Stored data
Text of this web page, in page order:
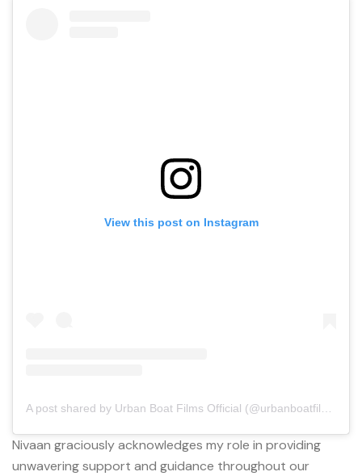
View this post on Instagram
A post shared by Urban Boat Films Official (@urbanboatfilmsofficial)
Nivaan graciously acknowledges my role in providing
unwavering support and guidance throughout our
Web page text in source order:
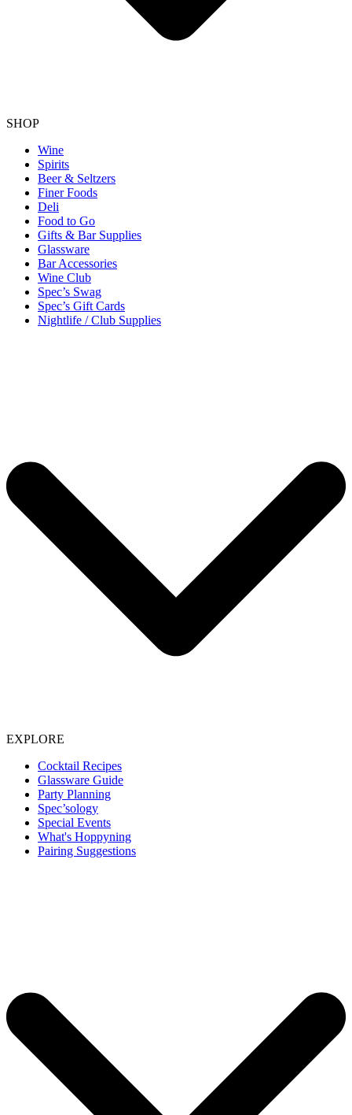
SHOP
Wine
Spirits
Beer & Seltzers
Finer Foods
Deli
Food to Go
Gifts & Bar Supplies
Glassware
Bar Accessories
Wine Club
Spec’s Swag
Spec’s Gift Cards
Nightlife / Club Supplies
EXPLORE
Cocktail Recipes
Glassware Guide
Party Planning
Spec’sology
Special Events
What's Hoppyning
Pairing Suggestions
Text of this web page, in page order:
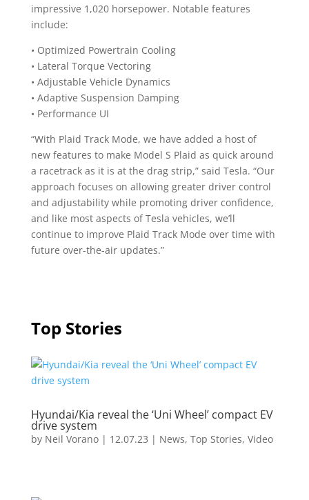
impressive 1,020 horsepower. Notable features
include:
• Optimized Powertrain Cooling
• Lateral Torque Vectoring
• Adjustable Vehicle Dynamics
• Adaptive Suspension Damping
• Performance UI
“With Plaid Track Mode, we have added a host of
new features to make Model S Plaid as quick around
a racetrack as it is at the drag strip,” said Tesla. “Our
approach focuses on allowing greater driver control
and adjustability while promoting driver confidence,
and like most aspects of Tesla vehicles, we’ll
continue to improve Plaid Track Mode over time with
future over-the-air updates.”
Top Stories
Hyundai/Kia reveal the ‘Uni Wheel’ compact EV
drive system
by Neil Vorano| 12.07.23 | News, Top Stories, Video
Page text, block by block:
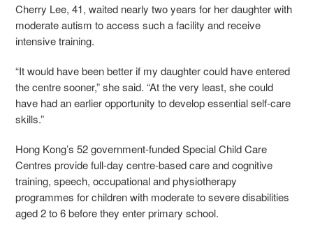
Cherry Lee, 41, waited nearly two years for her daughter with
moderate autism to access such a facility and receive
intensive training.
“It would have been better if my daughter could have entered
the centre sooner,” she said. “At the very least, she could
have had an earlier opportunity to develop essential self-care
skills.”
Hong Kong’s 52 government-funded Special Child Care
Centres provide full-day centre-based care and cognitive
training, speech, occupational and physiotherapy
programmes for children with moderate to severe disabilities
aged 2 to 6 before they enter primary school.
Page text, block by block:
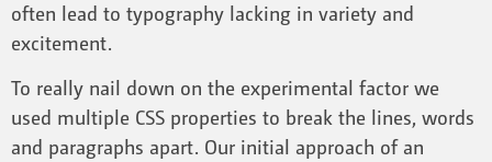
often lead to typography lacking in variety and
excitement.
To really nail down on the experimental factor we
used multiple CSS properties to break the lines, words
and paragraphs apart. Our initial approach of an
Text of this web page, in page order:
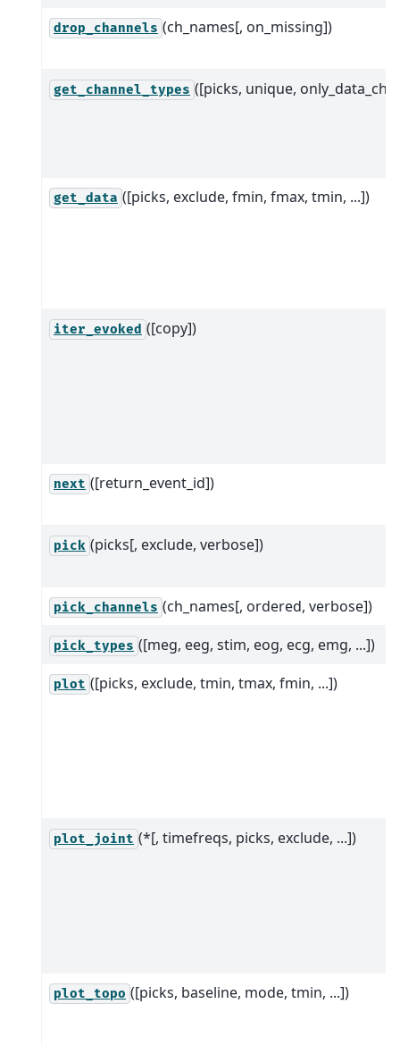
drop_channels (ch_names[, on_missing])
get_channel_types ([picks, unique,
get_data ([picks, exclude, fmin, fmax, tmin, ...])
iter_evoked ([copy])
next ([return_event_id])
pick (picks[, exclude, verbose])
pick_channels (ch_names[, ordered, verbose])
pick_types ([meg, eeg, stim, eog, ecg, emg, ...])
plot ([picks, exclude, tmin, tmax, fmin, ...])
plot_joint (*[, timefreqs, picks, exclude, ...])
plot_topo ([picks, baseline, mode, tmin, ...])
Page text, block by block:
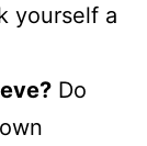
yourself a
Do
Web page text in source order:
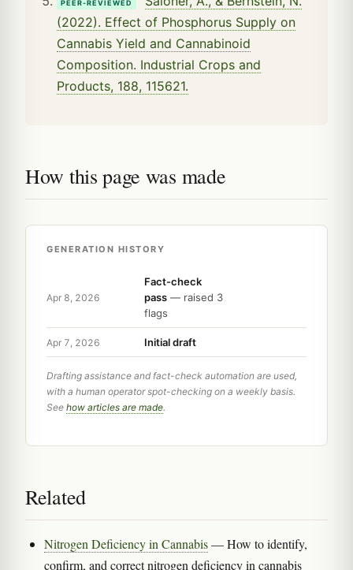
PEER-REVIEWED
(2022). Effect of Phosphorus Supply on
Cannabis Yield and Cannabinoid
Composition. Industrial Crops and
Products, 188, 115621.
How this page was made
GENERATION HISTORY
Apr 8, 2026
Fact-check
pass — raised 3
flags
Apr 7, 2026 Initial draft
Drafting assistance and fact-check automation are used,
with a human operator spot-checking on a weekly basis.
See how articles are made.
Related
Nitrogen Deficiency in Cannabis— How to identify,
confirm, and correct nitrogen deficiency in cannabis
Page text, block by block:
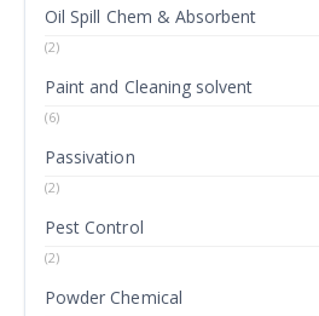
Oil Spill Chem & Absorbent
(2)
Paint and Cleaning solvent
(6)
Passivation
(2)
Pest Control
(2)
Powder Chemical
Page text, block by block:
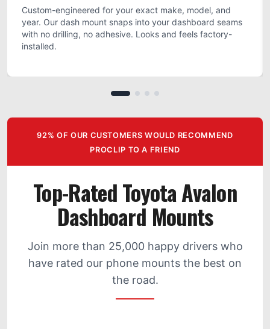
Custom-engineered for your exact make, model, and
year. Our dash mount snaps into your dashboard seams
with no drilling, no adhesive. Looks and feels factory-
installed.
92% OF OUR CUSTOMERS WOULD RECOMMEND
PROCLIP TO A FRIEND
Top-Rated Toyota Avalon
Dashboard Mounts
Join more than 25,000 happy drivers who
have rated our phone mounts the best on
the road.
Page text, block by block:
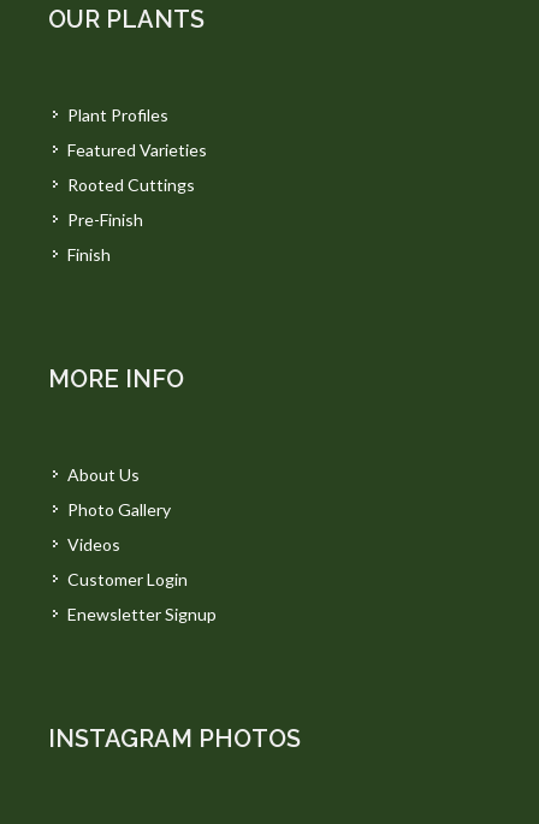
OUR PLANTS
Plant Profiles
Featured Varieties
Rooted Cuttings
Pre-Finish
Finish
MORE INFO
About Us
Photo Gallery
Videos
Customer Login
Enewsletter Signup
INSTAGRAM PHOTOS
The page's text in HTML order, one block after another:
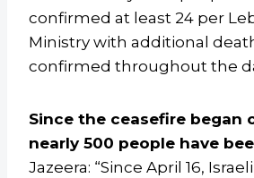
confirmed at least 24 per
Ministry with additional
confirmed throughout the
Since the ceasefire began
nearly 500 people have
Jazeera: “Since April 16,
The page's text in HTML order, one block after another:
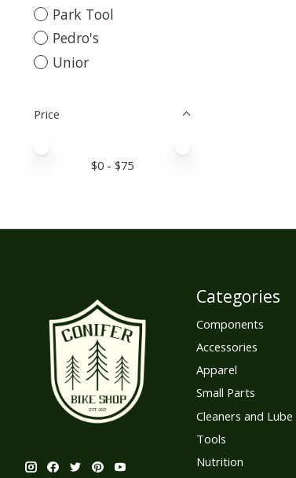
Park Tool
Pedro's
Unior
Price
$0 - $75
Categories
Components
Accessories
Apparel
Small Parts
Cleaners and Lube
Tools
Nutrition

_Required action_. Report the total of lines above containing the string "least", and write nothing besides it.

_Task solution_. 2